*Task statement*
Copy out the data below as written; omit any images.

*Material for this exercise*
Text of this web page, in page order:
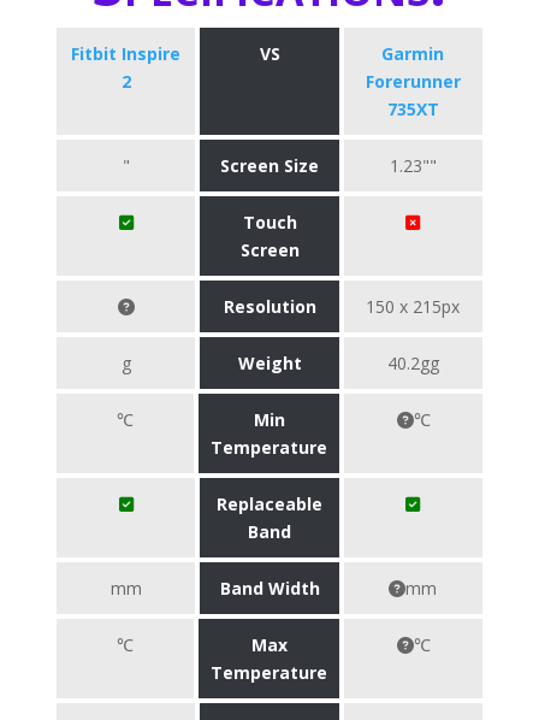
Fitbit Inspire
2
VS
Garmin
Forerunner
735XT
" Screen Size 1.23""
Touch
Screen
Resolution 150 x 215px
g Weight 40.2gg
℃
Min
Temperature
℃
Replaceable
Band
mm Band Width mm
℃
Max
Temperature
℃

*Result of the exercise*
Text of this web page, in page order:
Fitbit Inspire
2
VS
Garmin
Forerunner
735XT
" Screen Size 1.23""
Touch
Screen
Resolution 150 x 215px
g Weight 40.2gg
℃
Min
Temperature
℃
Replaceable
Band
mm Band Width mm
℃
Max
Temperature
℃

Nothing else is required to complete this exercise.